特に、初優勝を控えた前夜は、目をつぶれば、不吉な予感が首をもたげた。
悪いイメージを払拭しようと、18番で優勝カップを掲げた自分の姿を思い浮かべるのだが、「いつのまにか、カップを掲げているのが、レイコックや金城さんの顔とすりかわっていて…。結局、3日目の夜に引き続き、2時間しか眠れませんでした(笑)」
さすがに、最終日のバック9は寝不足が堪え、体は疲れきっていた。
それでも、前夜、電話で会話した兄・繁正の言葉を励みに踏ん張った。
99年のフジサンケイで初優勝を挙げるまでは、何度もチャンスを逃す経験もしてきた兄は、電話口で豪にこう言ったのだ。

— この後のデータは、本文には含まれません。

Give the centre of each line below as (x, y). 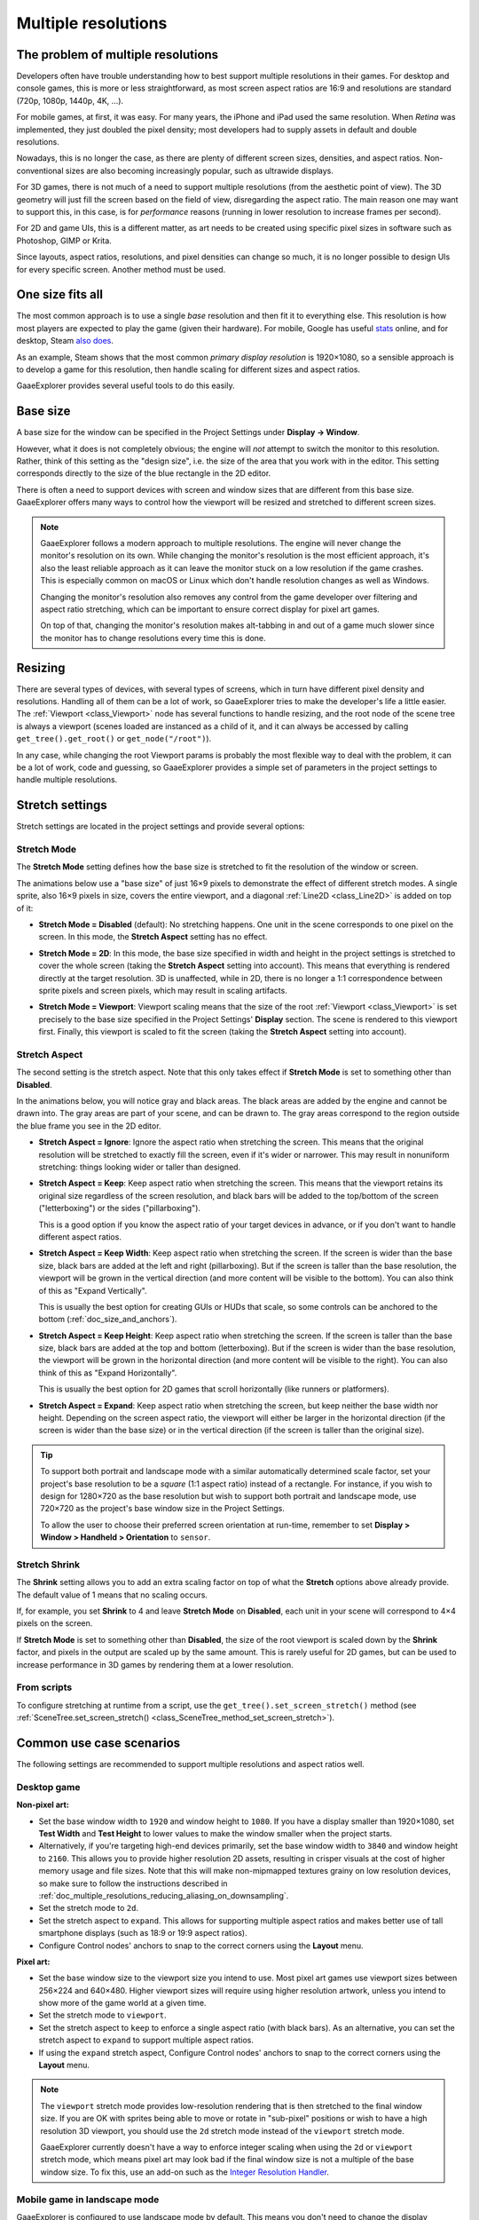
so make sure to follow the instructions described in (133, 1883)
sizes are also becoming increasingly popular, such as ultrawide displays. (200, 170)
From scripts (44, 1687)
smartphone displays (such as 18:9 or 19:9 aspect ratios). (143, 1933)
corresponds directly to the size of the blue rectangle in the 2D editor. (144, 473)
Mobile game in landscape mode (88, 2200)
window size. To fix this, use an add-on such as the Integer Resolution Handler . (185, 2172)
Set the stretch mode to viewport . (103, 2015)

『俺も何回か逆転負けとかしたけど、それはすべて、自分から崩れて負けたんや。自分がしっかりしていさえすれば、勝てる。おまえも、自滅だけはするんやないで!!』
この言葉が、桧垣の胸に届いた。
「兄ちゃんのおかげで、悪いイメージは払拭されましたね」
兄弟の絆がもたらした、初Vでもあった。
ようやくその兄に、ツアー1勝で並んだわけが、「次の2勝目が問題です」と桧垣。5つ上の兄と次に競うはツアー2勝目。兄弟2人の切磋琢磨は、続いていく。